アジア旅行記 1997年7月19日 トルコ(カフタ~アンタクヤ)

旅日記

1997年7月19日(土) Kahta ⇒ Antakya    晴

深夜1時過ぎに目を覚まし、AM2時のツアー出発に備える。バンに乗り込み、ネムルト山に向かう。途中ティータイム等を含め、AM5時前にはネムルト山に到着。Kahtaを出てすぐに、多分石油を採掘しているであろう巨大な機械類を見る。今日は満月に近く、月に浮かび上がる風景はとても幻想的に感じた。

ネムルト山に到着して山を登る。頂上まで15分くらいであろうか、急な坂を息を切らして登っていく。少し到着が遅く、登っている途中に、あの大きなオレンジ色をした素晴らしい月は、西の空の彼方へと消えて行ってしまった。この月をゆっくりと楽しむことができなかったのは残念だった。

真夏とはいえ、さすがに山頂は2,150mもあり、とても寒い。乾燥地帯の夜から朝にかけては夏でも冷える。台風のような強風が吹きすさび、体温をどんどん奪っていく。フリースとウィンドブレーカーを持って行ったが、それでも寒くて仕方がなかった。ツアー客の中には、Tシャツのままの人もいたが、相当に堪えたことだろう。

もう東の空は明るくなり始めている。ユーフラテス川の源流が光を反射して美しい。少しずつ日が昇ってくる。コンマゲネ王国のアンティオコス1世の体や、ゼウスやアポロ等ギリシャの神々の体、そして地震によって落ちてしまったそれぞれの頭を少しずつ赤く染めていく。

神々の胴体の後ろには、小高く作られた古墳の山が聳え、その後ろにはどこまでも青い空と光輝く星が見えている。素晴らしい光景が広がるが、残念なことに、寒さでカメラの電池が機能せず、シャッターが押せない。

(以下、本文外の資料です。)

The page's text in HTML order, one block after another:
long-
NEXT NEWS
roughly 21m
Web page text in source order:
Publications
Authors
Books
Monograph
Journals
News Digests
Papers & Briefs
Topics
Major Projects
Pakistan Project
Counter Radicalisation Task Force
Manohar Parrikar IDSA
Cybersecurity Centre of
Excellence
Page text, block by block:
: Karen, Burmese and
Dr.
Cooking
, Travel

西側にまわると、また同じように神々がいるのだが、こちらの方は4~5体分の頭部がほとんど損傷なく立っており、異様な雰囲気を醸し出している。とにかく寒かったが、来て良かったと思わせる何かがあった。

山を下りて、次のコンマゲネ王朝の夏の離宮(エスキカフタ)へと向かう。ここもまた急な丘の上に建っていて、坂を上るのになかなか骨が折れる。ここまで来たら、さすがに気温も上がり暑くなってきた。寒かったり、暑かったり、山を登ったり、ハードなツアーだ。ここには、アンティオコス1世の父ミトリダテス王が、ヘラクレス神から王位を授かり握手しているレリーフがあり一見の価値がある。しかしカメラが機能しない。

離宮の西には1,300年代マムルーク朝の城跡、イエニ・カレが険しい岩山の上に建っていた。他、コンマゲネ王朝の墓カラクシュや、ローマ時代の紀元200年ころのローマ橋ジェンデレ橋などを見学。午前9時頃にホテルへと戻る。道沿いにはつつじに似た花が咲き誇り、羊たちが群れを成す。そんなすばらしい風景を見ることができてとても良かった。

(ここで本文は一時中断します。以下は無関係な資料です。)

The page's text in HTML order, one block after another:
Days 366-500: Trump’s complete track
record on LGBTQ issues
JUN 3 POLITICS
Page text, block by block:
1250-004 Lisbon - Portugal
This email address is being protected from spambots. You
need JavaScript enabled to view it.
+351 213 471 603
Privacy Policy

午前9時半のメルシン行のバスにどうにか間に合う。14時頃にオスマニエに着き、ドルムシュでイスケンデルンまで行く。このドルムシュの中で、トルコ人の母親たちと知り合う。ひとりは大学卒で英語が話せる、2才の男の子の母親。イズミール出身の旦那さんがいて、今はAdiyamanに住んでいるが、いとこの結婚式のために来たのだそうだ。もうひとりは2人の子ども、12才と4才くらいの娘を連れている。祖父も一緒だ。母娘共にとても明るく、好奇心旺盛だった。12才の女の子は指に障害があるが、そんなことはまったく気にしない明るい子だった。もうひとりは、10才くらいの男の子の母親。スカーフをしていて伝統的な感じがした。男の子はとても恥ずかしがり屋なのか、ほとんどしゃべらなかったが、とても温かい感じの母子だった。車中で写真を撮って、いつか送ってあげることにする。

イシュケンデルムでまた乗り換え。大卒の母親が、いろいろと手伝ってくれたため、スムーズに乗り換えることができてありがたかった。アンタクヤに着いたのは、もう17時近くになっていた。イシュケンデルム近辺の海沿いには工場が建ち並び、煙がもうもうと噴き出していた。自然の中を通ってきた身にとっては、胸が苦しくなりそうな、何か悲しい気分にさせるものだった。

アンタクヤは昔のアンティオキアだ。世界史によく出てくる都市だ。オトガル(バスステーション)からかなり歩き回ってホテルを探す。1泊2,000,000TL(トイレ・シャワー付)のGuneyホテルに決める。妻はハードスケジュールが祟ってか、体調を崩してしまった。アンタクヤは湿度が高く、とても暑く感じる。